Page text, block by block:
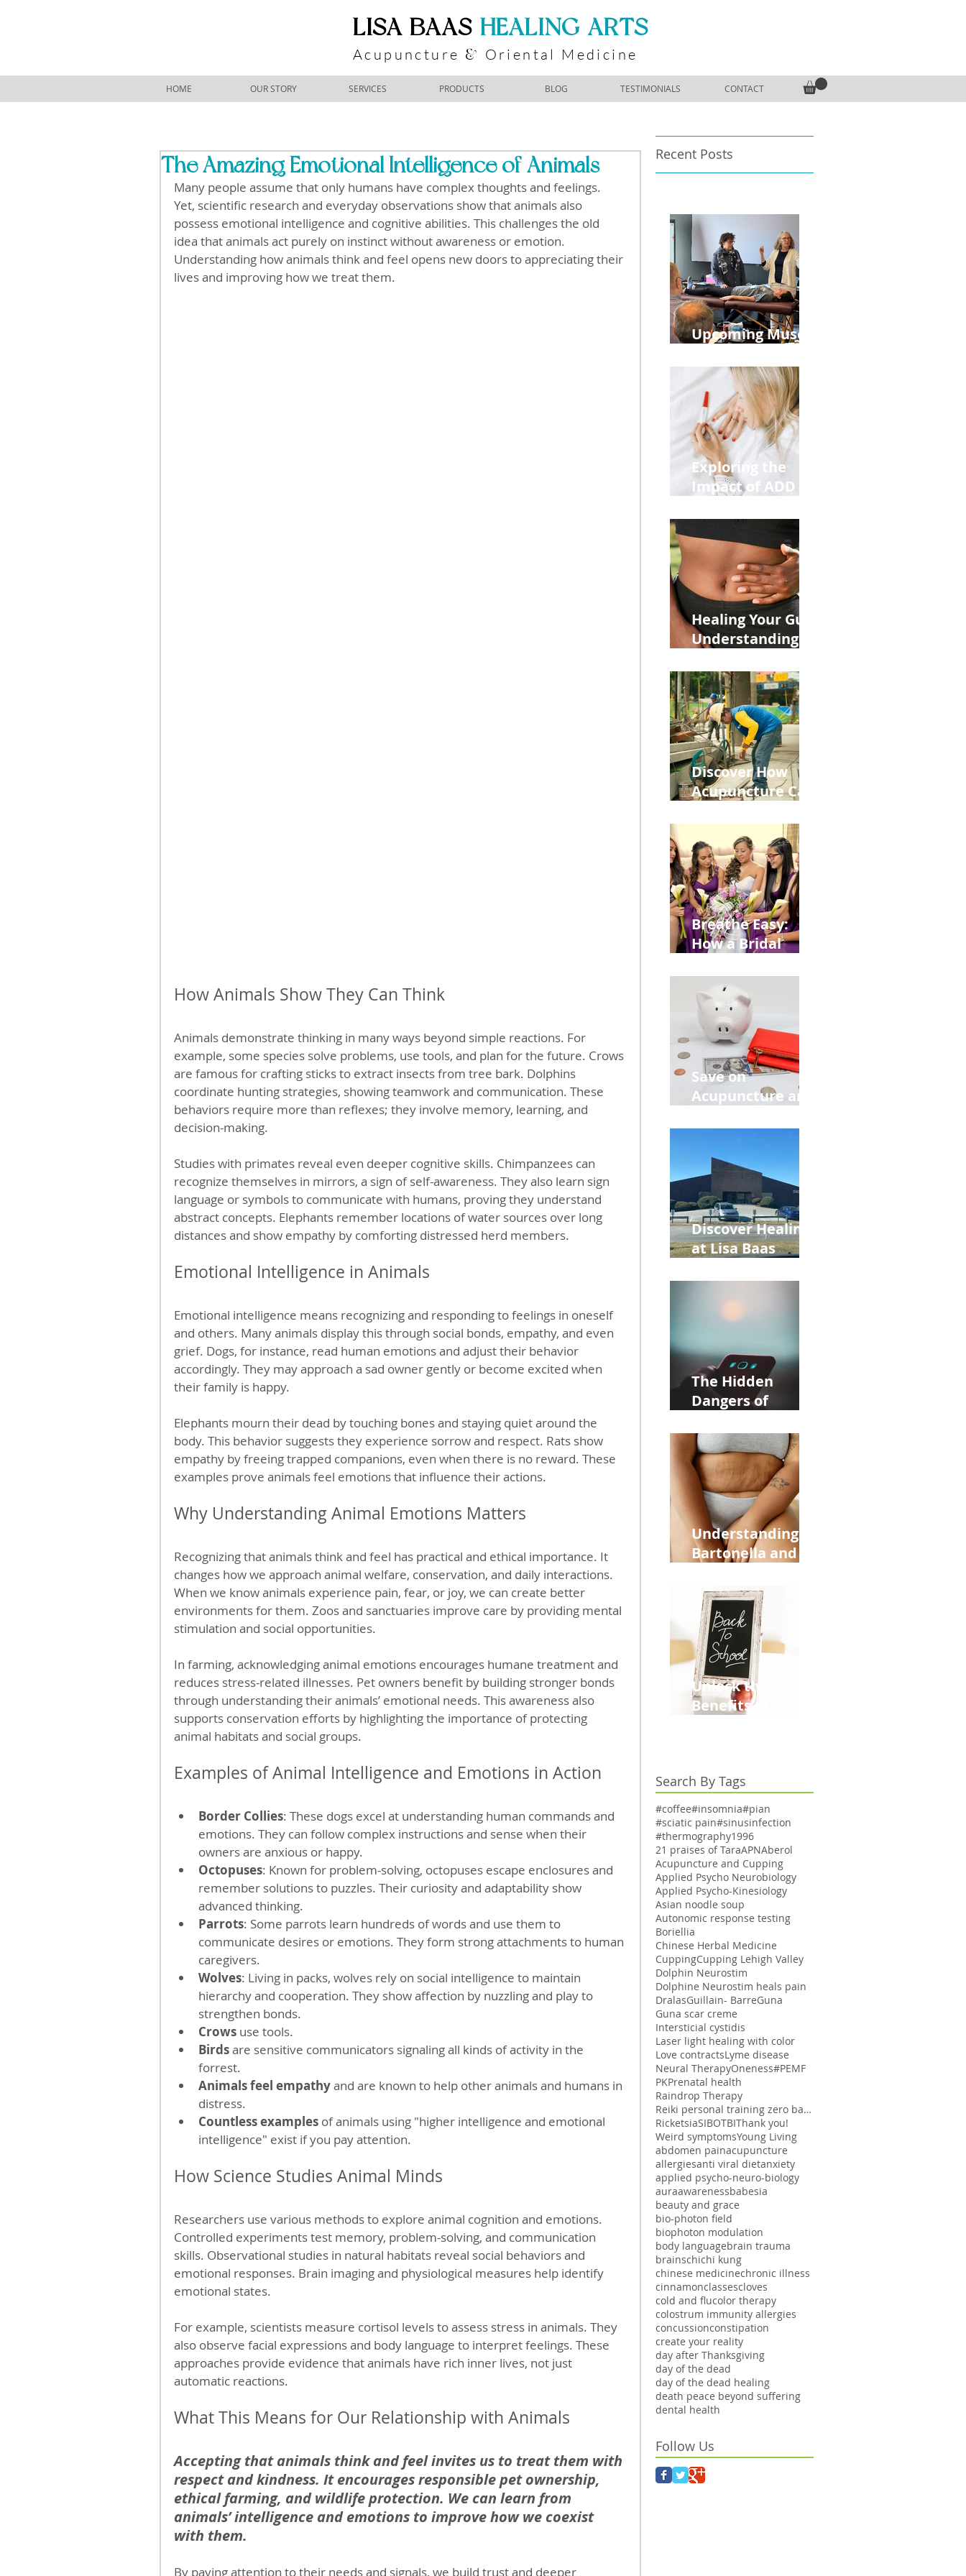
​LISA BAAS ​HEALING ARTS
Acupuncture & Oriental Medicine
HOME OUR STORY SERVICES PRODUCTS BLOG TESTIMONIALS CONTACT
The Amazing Emotional Intelligence of Animals
Many people assume that only humans have complex thoughts and feelings.
Yet, scientific research and everyday observations show that animals also
possess emotional intelligence and cognitive abilities. This challenges the old
idea that animals act purely on instinct without awareness or emotion.
Understanding how animals think and feel opens new doors to appreciating their
lives and improving how we treat them.
How Animals Show They Can Think
Animals demonstrate thinking in many ways beyond simple reactions. For
example, some species solve problems, use tools, and plan for the future. Crows
are famous for crafting sticks to extract insects from tree bark. Dolphins
coordinate hunting strategies, showing teamwork and communication. These
behaviors require more than reflexes; they involve memory, learning, and
decision-making.
Studies with primates reveal even deeper cognitive skills. Chimpanzees can
recognize themselves in mirrors, a sign of self-awareness. They also learn sign
language or symbols to communicate with humans, proving they understand
abstract concepts. Elephants remember locations of water sources over long
distances and show empathy by comforting distressed herd members.
Emotional Intelligence in Animals
Emotional intelligence means recognizing and responding to feelings in oneself
and others. Many animals display this through social bonds, empathy, and even
grief. Dogs, for instance, read human emotions and adjust their behavior
accordingly. They may approach a sad owner gently or become excited when
their family is happy.
Elephants mourn their dead by touching bones and staying quiet around the
body. This behavior suggests they experience sorrow and respect. Rats show
empathy by freeing trapped companions, even when there is no reward. These
examples prove animals feel emotions that influence their actions.
Why Understanding Animal Emotions Matters
Recognizing that animals think and feel has practical and ethical importance. It
changes how we approach animal welfare, conservation, and daily interactions.
When we know animals experience pain, fear, or joy, we can create better
environments for them. Zoos and sanctuaries improve care by providing mental
stimulation and social opportunities.
In farming, acknowledging animal emotions encourages humane treatment and
reduces stress-related illnesses. Pet owners benefit by building stronger bonds
through understanding their animals’ emotional needs. This awareness also
supports conservation efforts by highlighting the importance of protecting
animal habitats and social groups.
Examples of Animal Intelligence and Emotions in Action
Border Collies: These dogs excel at understanding human commands and
emotions. They can follow complex instructions and sense when their
owners are anxious or happy.
Octopuses: Known for problem-solving, octopuses escape enclosures and
remember solutions to puzzles. Their curiosity and adaptability show
advanced thinking.
Parrots: Some parrots learn hundreds of words and use them to
communicate desires or emotions. They form strong attachments to human
caregivers.
Wolves: Living in packs, wolves rely on social intelligence to maintain
hierarchy and cooperation. They show affection by nuzzling and play to
strengthen bonds.
Crows use tools.
Birds are sensitive communicators signaling all kinds of activity in the
forrest.
Animals feel empathy and are known to help other animals and humans in
distress.
Countless examples of animals using "higher intelligence and emotional
intelligence" exist if you pay attention.
How Science Studies Animal Minds
Researchers use various methods to explore animal cognition and emotions.
Controlled experiments test memory, problem-solving, and communication
skills. Observational studies in natural habitats reveal social behaviors and
emotional responses. Brain imaging and physiological measures help identify
emotional states.
For example, scientists measure cortisol levels to assess stress in animals. They
also observe facial expressions and body language to interpret feelings. These
approaches provide evidence that animals have rich inner lives, not just
automatic reactions.
What This Means for Our Relationship with Animals
Accepting that animals think and feel invites us to treat them with
respect and kindness. It encourages responsible pet ownership,
ethical farming, and wildlife protection. We can learn from
animals’ intelligence and emotions to improve how we coexist
with them.
By paying attention to their needs and signals, we build trust and deeper
Recent Posts
Upcoming Muscle
Exploring the
Impact of ADD
Medications on
Fertility Through
Chinese Medicine
Lens
Healing Your Gut:
Understanding
Leaky Gut on Your
Wellbeing
Discover How
Acupuncture Can
from
Construction
Injuries in
Allentown
Breathe Easy:
How a Bridal
Retreat Can Chill
Out Your Wedding
Party with Lisa
Baas
Acupuncture!
Save on
Acupuncture and
Back to School
and Autumn
Deals!
Discover Healing
at Lisa Baas
Acupuncture
Near Whole Foods
in Allentown
The Hidden
Dangers of
Phone: Impact on
Heart Meridian
and Overall
Health
Understanding
Bartonella and Its
Stretch Marks
Unlock the
Benefits of
School Season
Search By Tags
#coffee#insomnia#pian
#sciatic pain#sinusinfection
#thermography1996
21 praises of TaraAPNAberol
Acupuncture and Cupping
Applied Psycho Neurobiology
Applied Psycho-Kinesiology
Asian noodle soup
Autonomic response testing
Boriellia
Chinese Herbal Medicine
CuppingCupping Lehigh Valley
Dolphin Neurostim
Dolphine Neurostim heals pain
DralasGuillain- BarreGuna
Guna scar creme
Intersticial cystidis
Laser light healing with color
Love contractsLyme disease
Neural TherapyOneness#PEMF
PKPrenatal health
Raindrop Therapy
Reiki personal training zero balancing
RicketsiaSIBOTBIThank you!
Weird symptomsYoung Living
abdomen painacupuncture
allergiesanti viral dietanxiety
applied psycho-neuro-biology
auraawarenessbabesia
beauty and grace
bio-photon field
biophoton modulation
body languagebrain trauma
brainschichi kung
chinese medicinechronic illness
cinnamonclassescloves
cold and flucolor therapy
colostrum immunity allergies
concussionconstipation
create your reality
day after Thanksgiving
day of the dead
day of the dead healing
death peace beyond suffering
dental health
Follow Us

__________

» REQUIRED WORK
Please make an exact copy of the records, leaving out any picture.

» RESPONSE
Page text, block by block:
​LISA BAAS ​HEALING ARTS
Acupuncture & Oriental Medicine
HOME OUR STORY SERVICES PRODUCTS BLOG TESTIMONIALS CONTACT
The Amazing Emotional Intelligence of Animals
Many people assume that only humans have complex thoughts and feelings.
Yet, scientific research and everyday observations show that animals also
possess emotional intelligence and cognitive abilities. This challenges the old
idea that animals act purely on instinct without awareness or emotion.
Understanding how animals think and feel opens new doors to appreciating their
lives and improving how we treat them.
How Animals Show They Can Think
Animals demonstrate thinking in many ways beyond simple reactions. For
example, some species solve problems, use tools, and plan for the future. Crows
are famous for crafting sticks to extract insects from tree bark. Dolphins
coordinate hunting strategies, showing teamwork and communication. These
behaviors require more than reflexes; they involve memory, learning, and
decision-making.
Studies with primates reveal even deeper cognitive skills. Chimpanzees can
recognize themselves in mirrors, a sign of self-awareness. They also learn sign
language or symbols to communicate with humans, proving they understand
abstract concepts. Elephants remember locations of water sources over long
distances and show empathy by comforting distressed herd members.
Emotional Intelligence in Animals
Emotional intelligence means recognizing and responding to feelings in oneself
and others. Many animals display this through social bonds, empathy, and even
grief. Dogs, for instance, read human emotions and adjust their behavior
accordingly. They may approach a sad owner gently or become excited when
their family is happy.
Elephants mourn their dead by touching bones and staying quiet around the
body. This behavior suggests they experience sorrow and respect. Rats show
empathy by freeing trapped companions, even when there is no reward. These
examples prove animals feel emotions that influence their actions.
Why Understanding Animal Emotions Matters
Recognizing that animals think and feel has practical and ethical importance. It
changes how we approach animal welfare, conservation, and daily interactions.
When we know animals experience pain, fear, or joy, we can create better
environments for them. Zoos and sanctuaries improve care by providing mental
stimulation and social opportunities.
In farming, acknowledging animal emotions encourages humane treatment and
reduces stress-related illnesses. Pet owners benefit by building stronger bonds
through understanding their animals’ emotional needs. This awareness also
supports conservation efforts by highlighting the importance of protecting
animal habitats and social groups.
Examples of Animal Intelligence and Emotions in Action
Border Collies: These dogs excel at understanding human commands and
emotions. They can follow complex instructions and sense when their
owners are anxious or happy.
Octopuses: Known for problem-solving, octopuses escape enclosures and
remember solutions to puzzles. Their curiosity and adaptability show
advanced thinking.
Parrots: Some parrots learn hundreds of words and use them to
communicate desires or emotions. They form strong attachments to human
caregivers.
Wolves: Living in packs, wolves rely on social intelligence to maintain
hierarchy and cooperation. They show affection by nuzzling and play to
strengthen bonds.
Crows use tools.
Birds are sensitive communicators signaling all kinds of activity in the
forrest.
Animals feel empathy and are known to help other animals and humans in
distress.
Countless examples of animals using "higher intelligence and emotional
intelligence" exist if you pay attention.
How Science Studies Animal Minds
Researchers use various methods to explore animal cognition and emotions.
Controlled experiments test memory, problem-solving, and communication
skills. Observational studies in natural habitats reveal social behaviors and
emotional responses. Brain imaging and physiological measures help identify
emotional states.
For example, scientists measure cortisol levels to assess stress in animals. They
also observe facial expressions and body language to interpret feelings. These
approaches provide evidence that animals have rich inner lives, not just
automatic reactions.
What This Means for Our Relationship with Animals
Accepting that animals think and feel invites us to treat them with
respect and kindness. It encourages responsible pet ownership,
ethical farming, and wildlife protection. We can learn from
animals’ intelligence and emotions to improve how we coexist
with them.
By paying attention to their needs and signals, we build trust and deeper
Recent Posts
Upcoming Muscle
Exploring the
Impact of ADD
Medications on
Fertility Through
Chinese Medicine
Lens
Healing Your Gut:
Understanding
Leaky Gut on Your
Wellbeing
Discover How
Acupuncture Can
from
Construction
Injuries in
Allentown
Breathe Easy:
How a Bridal
Retreat Can Chill
Out Your Wedding
Party with Lisa
Baas
Acupuncture!
Save on
Acupuncture and
Back to School
and Autumn
Deals!
Discover Healing
at Lisa Baas
Acupuncture
Near Whole Foods
in Allentown
The Hidden
Dangers of
Phone: Impact on
Heart Meridian
and Overall
Health
Understanding
Bartonella and Its
Stretch Marks
Unlock the
Benefits of
School Season
Search By Tags
#coffee#insomnia#pian
#sciatic pain#sinusinfection
#thermography1996
21 praises of TaraAPNAberol
Acupuncture and Cupping
Applied Psycho Neurobiology
Applied Psycho-Kinesiology
Asian noodle soup
Autonomic response testing
Boriellia
Chinese Herbal Medicine
CuppingCupping Lehigh Valley
Dolphin Neurostim
Dolphine Neurostim heals pain
DralasGuillain- BarreGuna
Guna scar creme
Intersticial cystidis
Laser light healing with color
Love contractsLyme disease
Neural TherapyOneness#PEMF
PKPrenatal health
Raindrop Therapy
Reiki personal training zero balancing
RicketsiaSIBOTBIThank you!
Weird symptomsYoung Living
abdomen painacupuncture
allergiesanti viral dietanxiety
applied psycho-neuro-biology
auraawarenessbabesia
beauty and grace
bio-photon field
biophoton modulation
body languagebrain trauma
brainschichi kung
chinese medicinechronic illness
cinnamonclassescloves
cold and flucolor therapy
colostrum immunity allergies
concussionconstipation
create your reality
day after Thanksgiving
day of the dead
day of the dead healing
death peace beyond suffering
dental health
Follow Us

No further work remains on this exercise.